Is the marijuana industry in Pueblo preventing prospective businesses from moving or expanding into the Steel City?

“Your question made me laugh out loud,” Pueblo County Economic Development Director Chris Markuson said via email.

“No, there hasn’t been a single instance where a business has told us that they’re not locating in Pueblo County because of marijuana. Zero,” Markuson, who also is an appointed board member of the Pueblo Economic Development Corporation, continued.

“In fact, to the contrary, we are busier than ever. We have numerous businesses that we’re in touch with from other communities who are expressing interest in Pueblo County. Frankly, marijuana isn’t ever a topic unless the business we’re working with is in the industry.”

But the suspicion still lingers among conversations between some local business leaders.

A Repurposed Group

Before the 2016 election, when a ballot question was threatening to dismantle the entire recreational marijuana industry in Pueblo, a group of Pueblo’s elite businessmen took to the Pueblo Chieftain editorial board in support of Props. 200 and 300 — the industry-killer questions that went on to fail among city and county voters.

The group’s dispute was that marijuana was disrupting business and, more notably, “impacting their ability to attract new companies to town,” the Chieftain reported the group telling the paper, but the reporting didn’t cite any specific examples from the group that reasoned marijuana is destroying a wholesome image.

Pueblo has been called the Napa Valley of weed with nearly 100 grow sites around the county. County leaders have dubbed the industry a success story, praising the 1,300 jobs various marijuana operations have added to the economy and adding a nice cushion to the county’s budget.
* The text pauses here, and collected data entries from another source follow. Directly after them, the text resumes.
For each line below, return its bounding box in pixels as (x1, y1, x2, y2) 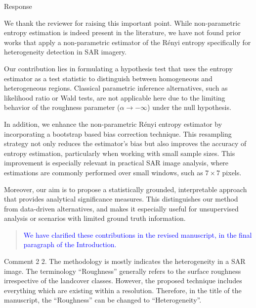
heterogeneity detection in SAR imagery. (4, 47, 127, 57)
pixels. (222, 167, 242, 177)
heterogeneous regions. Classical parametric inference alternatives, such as (4, 83, 228, 93)
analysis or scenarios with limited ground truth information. (4, 213, 186, 223)
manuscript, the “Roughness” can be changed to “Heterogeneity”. (4, 295, 202, 305)
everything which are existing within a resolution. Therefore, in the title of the (4, 285, 242, 295)
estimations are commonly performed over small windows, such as (4, 167, 203, 177)
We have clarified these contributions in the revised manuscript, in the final (23, 229, 252, 240)
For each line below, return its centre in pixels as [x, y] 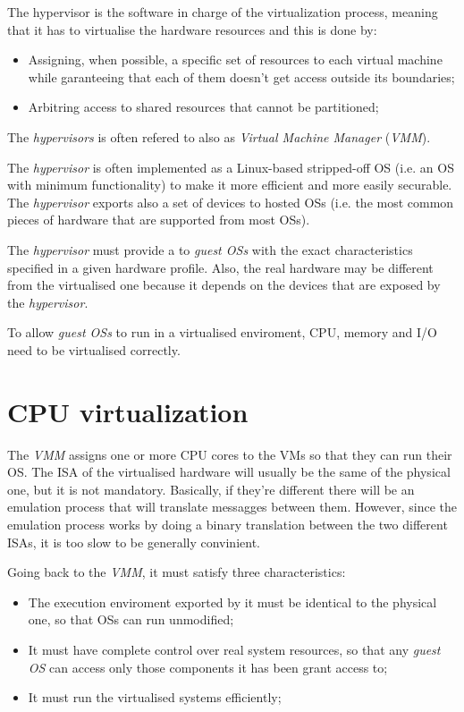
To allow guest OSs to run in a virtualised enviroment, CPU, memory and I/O [222, 332]
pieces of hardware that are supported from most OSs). [159, 220]
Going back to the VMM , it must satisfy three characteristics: [177, 572]
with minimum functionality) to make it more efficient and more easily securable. [230, 185]
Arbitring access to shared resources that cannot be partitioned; [203, 107]
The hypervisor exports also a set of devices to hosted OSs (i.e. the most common [231, 202]
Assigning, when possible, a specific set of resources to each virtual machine [235, 59]
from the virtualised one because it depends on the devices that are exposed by [224, 285]
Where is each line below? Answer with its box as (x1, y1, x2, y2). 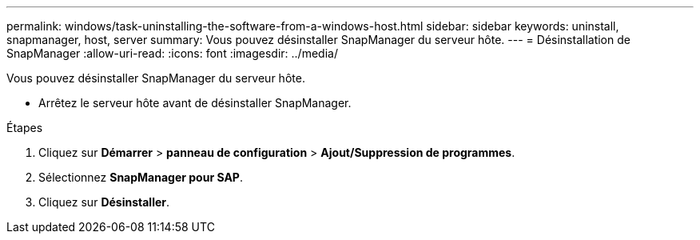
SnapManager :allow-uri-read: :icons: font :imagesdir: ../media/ (6, 46, 338, 60)
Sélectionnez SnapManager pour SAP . (38, 170, 243, 184)
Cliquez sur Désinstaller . (38, 195, 170, 209)
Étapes (6, 121, 43, 134)
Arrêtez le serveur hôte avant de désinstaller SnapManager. (38, 96, 352, 110)
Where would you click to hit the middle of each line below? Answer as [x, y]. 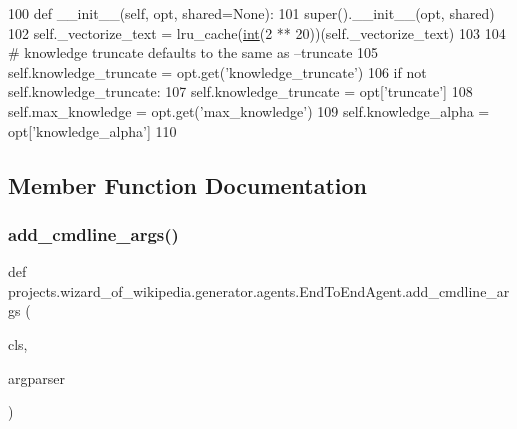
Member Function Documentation [188, 184]
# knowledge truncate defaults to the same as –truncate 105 [193, 52]
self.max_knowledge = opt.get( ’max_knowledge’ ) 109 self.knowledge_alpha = [249, 110]
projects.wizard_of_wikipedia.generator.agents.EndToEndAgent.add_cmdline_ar [259, 290]
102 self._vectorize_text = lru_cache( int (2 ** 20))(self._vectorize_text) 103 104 [257, 32]
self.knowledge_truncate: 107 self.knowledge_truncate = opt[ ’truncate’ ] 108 [240, 91]
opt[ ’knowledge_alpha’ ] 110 [92, 130]
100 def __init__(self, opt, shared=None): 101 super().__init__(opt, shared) [251, 13]
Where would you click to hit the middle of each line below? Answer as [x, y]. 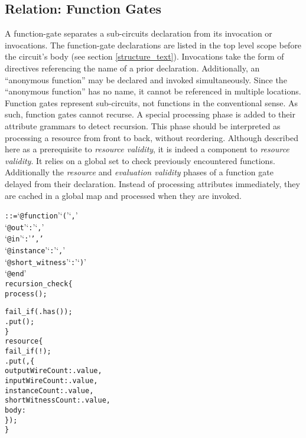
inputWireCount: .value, [51, 380]
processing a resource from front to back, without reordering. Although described [152, 137]
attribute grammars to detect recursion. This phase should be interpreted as [143, 125]
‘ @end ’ [16, 273]
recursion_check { [39, 284]
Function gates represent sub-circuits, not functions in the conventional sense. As [151, 102]
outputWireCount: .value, [53, 371]
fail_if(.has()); [39, 312]
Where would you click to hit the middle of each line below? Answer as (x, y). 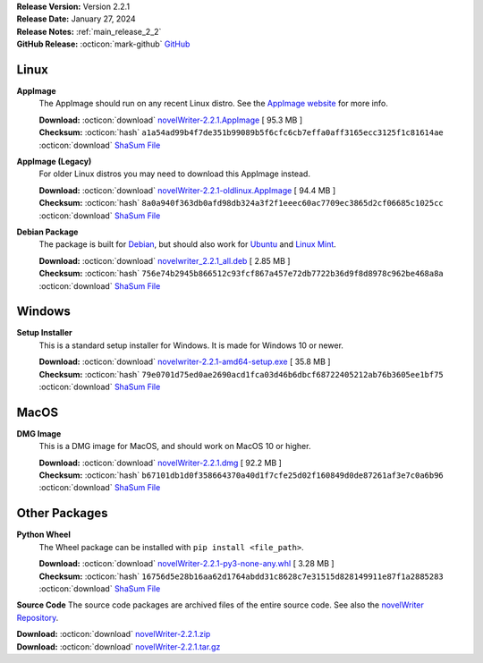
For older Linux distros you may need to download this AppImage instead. (174, 174)
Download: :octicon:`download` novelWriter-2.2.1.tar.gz (119, 646)
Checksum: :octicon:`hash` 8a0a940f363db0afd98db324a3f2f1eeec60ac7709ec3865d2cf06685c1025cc (241, 203)
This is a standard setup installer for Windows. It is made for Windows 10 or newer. (191, 345)
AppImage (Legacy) (54, 162)
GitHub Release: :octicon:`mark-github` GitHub (103, 44)
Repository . (38, 617)
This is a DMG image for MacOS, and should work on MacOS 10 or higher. (175, 446)
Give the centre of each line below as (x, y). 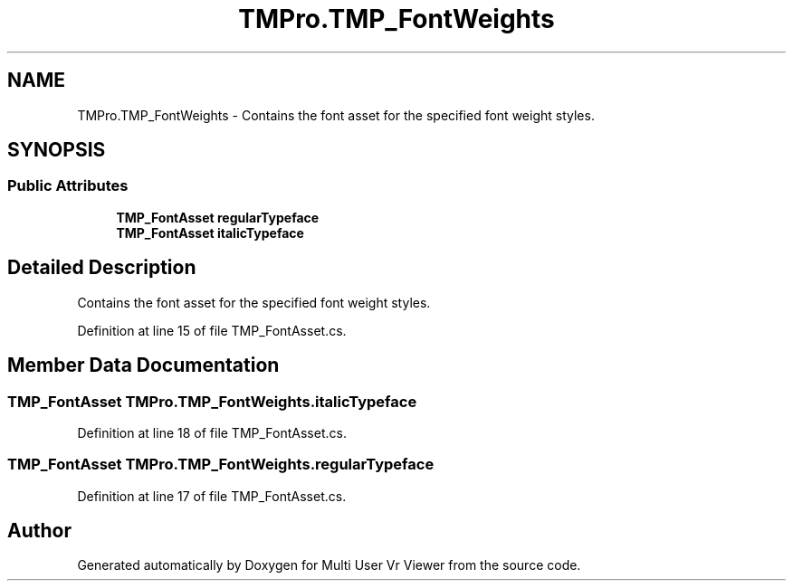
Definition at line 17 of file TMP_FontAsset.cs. (212, 496)
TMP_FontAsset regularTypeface (218, 217)
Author (39, 531)
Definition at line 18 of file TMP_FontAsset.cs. (212, 432)
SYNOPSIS (57, 150)
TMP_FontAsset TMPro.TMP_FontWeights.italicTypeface (212, 401)
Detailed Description (102, 268)
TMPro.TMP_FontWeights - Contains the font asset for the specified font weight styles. (336, 115)
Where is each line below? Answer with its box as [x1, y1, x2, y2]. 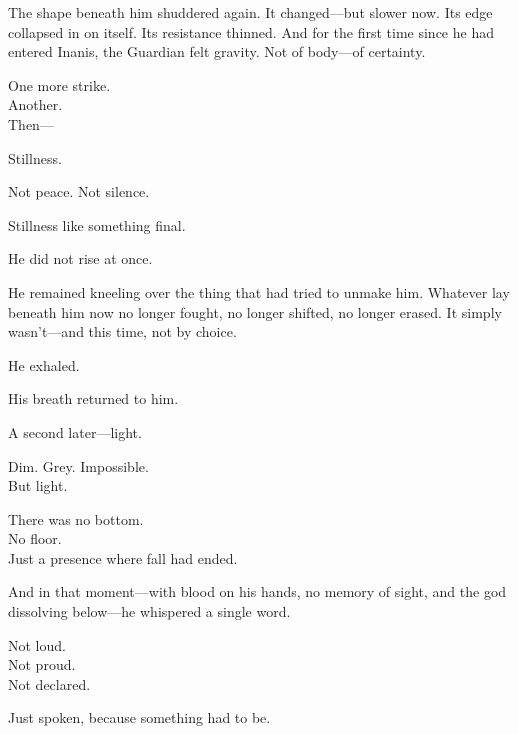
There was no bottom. [8, 508, 144, 529]
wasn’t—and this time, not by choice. [8, 321, 237, 342]
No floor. [8, 528, 62, 549]
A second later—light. [8, 421, 142, 442]
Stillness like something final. [8, 214, 186, 235]
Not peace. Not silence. [8, 181, 150, 202]
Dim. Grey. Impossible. [8, 455, 149, 476]
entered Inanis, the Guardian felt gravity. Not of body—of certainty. [8, 41, 426, 62]
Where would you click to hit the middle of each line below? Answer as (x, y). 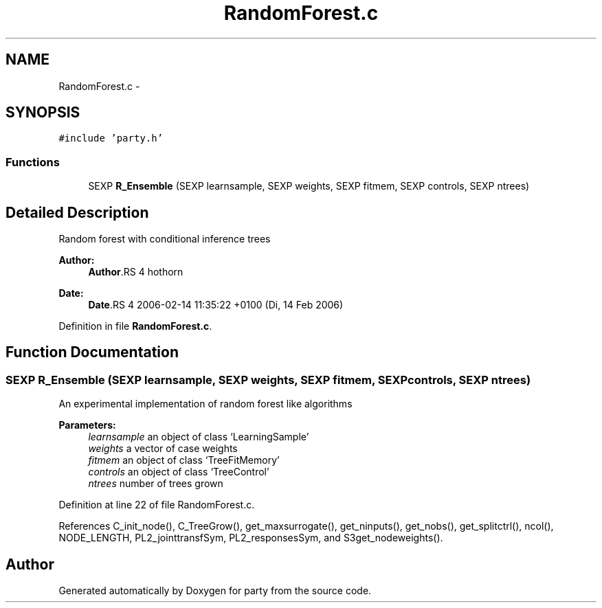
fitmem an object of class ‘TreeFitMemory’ (184, 460)
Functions (33, 162)
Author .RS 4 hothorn (136, 272)
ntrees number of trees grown (156, 484)
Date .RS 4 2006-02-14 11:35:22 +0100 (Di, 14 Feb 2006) (216, 305)
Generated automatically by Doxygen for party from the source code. (215, 591)
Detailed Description (77, 212)
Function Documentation (92, 352)
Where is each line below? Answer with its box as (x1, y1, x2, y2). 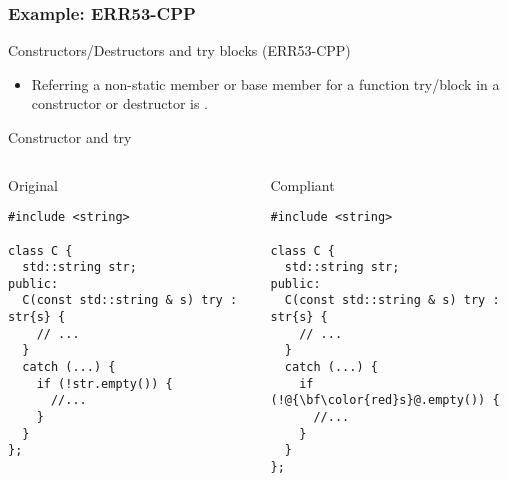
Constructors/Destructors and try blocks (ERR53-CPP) (8, 40, 351, 61)
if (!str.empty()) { (36, 376, 173, 391)
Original (8, 174, 58, 195)
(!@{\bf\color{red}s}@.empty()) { (270, 393, 500, 408)
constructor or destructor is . (31, 93, 209, 114)
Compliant (270, 174, 335, 195)
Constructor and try (8, 127, 132, 147)
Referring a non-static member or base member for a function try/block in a (31, 73, 500, 94)
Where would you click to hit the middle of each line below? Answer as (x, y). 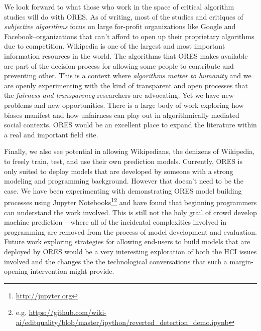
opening (16, 271)
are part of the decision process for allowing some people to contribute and (119, 65)
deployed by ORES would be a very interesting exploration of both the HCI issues (130, 251)
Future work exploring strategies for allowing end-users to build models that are (127, 241)
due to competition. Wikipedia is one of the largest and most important (115, 46)
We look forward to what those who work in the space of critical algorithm (119, 7)
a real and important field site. (51, 134)
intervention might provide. (72, 271)
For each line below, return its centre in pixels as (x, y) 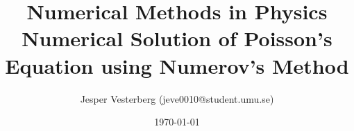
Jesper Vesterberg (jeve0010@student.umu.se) (177, 98)
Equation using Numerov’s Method (177, 65)
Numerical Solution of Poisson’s (177, 38)
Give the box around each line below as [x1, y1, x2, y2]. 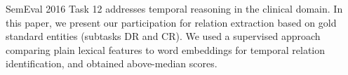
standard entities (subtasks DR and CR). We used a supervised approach [6, 29, 321, 43]
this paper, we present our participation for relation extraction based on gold [6, 15, 337, 29]
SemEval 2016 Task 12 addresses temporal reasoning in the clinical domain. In [6, 1, 343, 15]
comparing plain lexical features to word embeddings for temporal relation [6, 42, 326, 57]
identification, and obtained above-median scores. [6, 56, 217, 71]
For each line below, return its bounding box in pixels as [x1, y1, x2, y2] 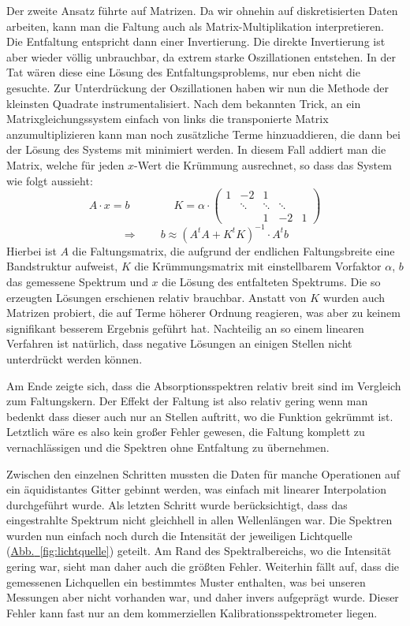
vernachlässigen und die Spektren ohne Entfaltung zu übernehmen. [6, 438, 330, 455]
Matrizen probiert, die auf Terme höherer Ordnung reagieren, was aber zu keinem [6, 304, 401, 321]
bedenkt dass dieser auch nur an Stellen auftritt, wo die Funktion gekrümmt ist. [6, 408, 393, 424]
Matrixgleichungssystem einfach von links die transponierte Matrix [6, 110, 329, 127]
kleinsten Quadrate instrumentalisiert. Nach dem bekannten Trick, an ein [6, 95, 361, 111]
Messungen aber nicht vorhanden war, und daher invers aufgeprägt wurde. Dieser [6, 589, 399, 606]
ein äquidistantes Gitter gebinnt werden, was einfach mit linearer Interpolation [6, 481, 386, 497]
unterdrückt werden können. [6, 350, 143, 367]
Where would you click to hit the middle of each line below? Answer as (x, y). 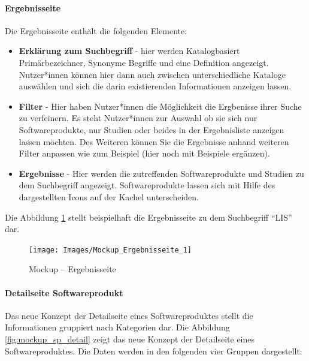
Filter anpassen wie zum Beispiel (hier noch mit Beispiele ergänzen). (144, 153)
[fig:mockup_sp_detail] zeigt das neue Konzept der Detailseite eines (130, 339)
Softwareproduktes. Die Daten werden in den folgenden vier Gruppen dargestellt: (154, 351)
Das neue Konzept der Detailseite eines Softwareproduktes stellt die (129, 315)
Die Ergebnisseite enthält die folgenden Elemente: (96, 30)
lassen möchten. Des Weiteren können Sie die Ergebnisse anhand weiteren (154, 141)
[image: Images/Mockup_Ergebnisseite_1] (110, 250)
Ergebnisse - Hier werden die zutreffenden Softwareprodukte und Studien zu (161, 173)
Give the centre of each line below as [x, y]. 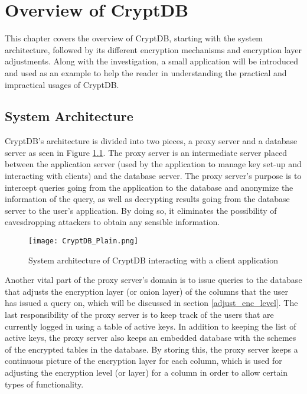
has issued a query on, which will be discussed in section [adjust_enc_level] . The [151, 303]
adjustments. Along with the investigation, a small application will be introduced [151, 61]
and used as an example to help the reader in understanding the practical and [146, 72]
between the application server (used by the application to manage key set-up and [153, 164]
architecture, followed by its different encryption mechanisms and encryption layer [153, 49]
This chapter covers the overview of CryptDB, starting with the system [134, 38]
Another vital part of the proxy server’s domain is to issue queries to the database [153, 280]
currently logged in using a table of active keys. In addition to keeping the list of [151, 326]
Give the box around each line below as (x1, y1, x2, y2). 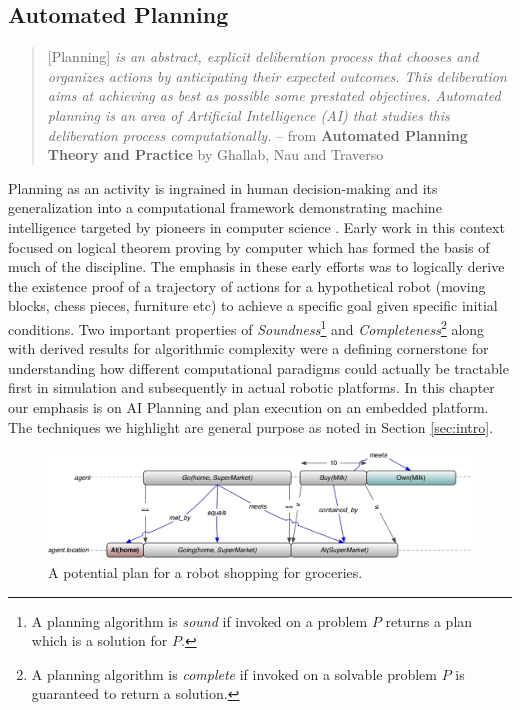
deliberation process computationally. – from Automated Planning (47, 124, 468, 145)
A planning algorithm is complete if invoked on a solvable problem (31, 663, 437, 684)
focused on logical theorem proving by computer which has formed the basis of (8, 236, 490, 257)
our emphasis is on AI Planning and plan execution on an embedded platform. (8, 396, 489, 417)
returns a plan (385, 610, 473, 631)
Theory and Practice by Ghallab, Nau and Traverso (47, 144, 384, 165)
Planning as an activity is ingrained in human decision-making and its (8, 177, 438, 198)
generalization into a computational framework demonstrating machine (8, 197, 442, 218)
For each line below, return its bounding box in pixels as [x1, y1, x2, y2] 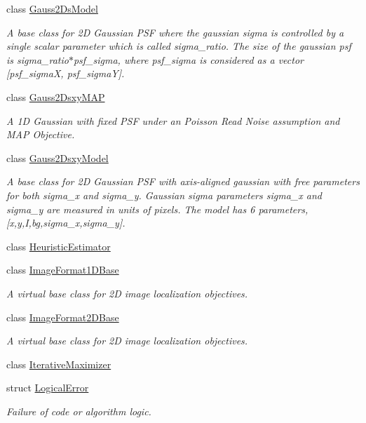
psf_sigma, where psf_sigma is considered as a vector [73, 52, 304, 67]
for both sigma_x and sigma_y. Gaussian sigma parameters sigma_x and [6, 187, 322, 202]
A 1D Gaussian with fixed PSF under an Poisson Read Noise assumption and [6, 113, 340, 128]
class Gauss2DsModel [6, 1, 98, 15]
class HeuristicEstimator [6, 239, 111, 253]
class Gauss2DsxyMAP [6, 89, 105, 104]
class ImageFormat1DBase [6, 262, 119, 277]
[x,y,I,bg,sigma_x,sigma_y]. [6, 215, 126, 230]
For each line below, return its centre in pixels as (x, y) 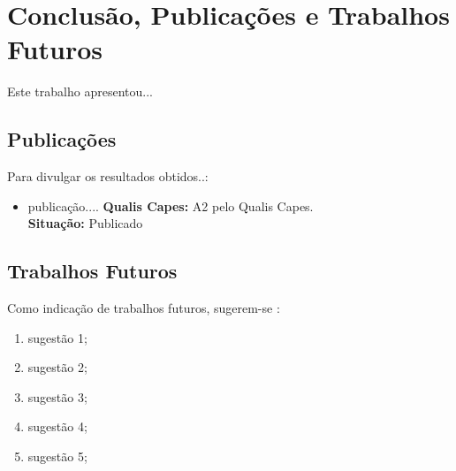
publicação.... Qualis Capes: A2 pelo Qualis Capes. (171, 205)
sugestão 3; (57, 396)
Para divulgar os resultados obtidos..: (108, 176)
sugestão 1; (57, 337)
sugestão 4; (57, 426)
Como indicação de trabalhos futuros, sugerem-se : (144, 308)
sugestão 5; (57, 456)
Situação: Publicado (85, 223)
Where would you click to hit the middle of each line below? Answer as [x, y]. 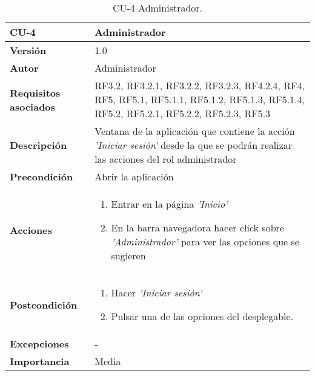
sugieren [128, 255]
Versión [28, 50]
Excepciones [39, 344]
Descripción [38, 145]
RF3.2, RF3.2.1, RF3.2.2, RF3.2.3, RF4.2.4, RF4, [200, 85]
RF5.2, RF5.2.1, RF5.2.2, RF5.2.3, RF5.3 [183, 113]
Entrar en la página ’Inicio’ [169, 204]
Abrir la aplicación [134, 176]
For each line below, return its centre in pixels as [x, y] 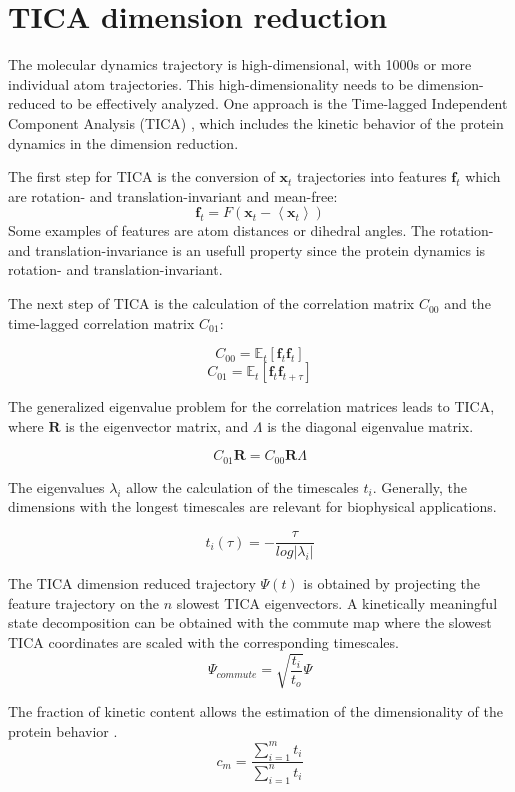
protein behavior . [63, 730]
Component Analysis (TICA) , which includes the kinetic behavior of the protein [256, 122]
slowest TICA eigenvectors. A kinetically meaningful [337, 602]
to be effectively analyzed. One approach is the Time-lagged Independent [284, 103]
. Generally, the [420, 486]
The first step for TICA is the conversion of [141, 176]
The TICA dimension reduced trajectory [132, 583]
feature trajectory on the [84, 602]

While some revenue money has gone to infrastructure, education and even homelessness, many outside of county government say the extra revenue doesn’t stretch far enough to support community issues that have been pinned as further impacted by recreational marijuana.

During the election the acting finance and budget director for Pueblo County told PULP if Prop. 200 passed it would cost the county five jobs and $1.3 million in revenue — equivalent to the budget of an entire county department.

Despite the data touted by the marijuana industry and the county, the argument about hindered economic development quietly persisted, even as the measure floundered at the ballot box.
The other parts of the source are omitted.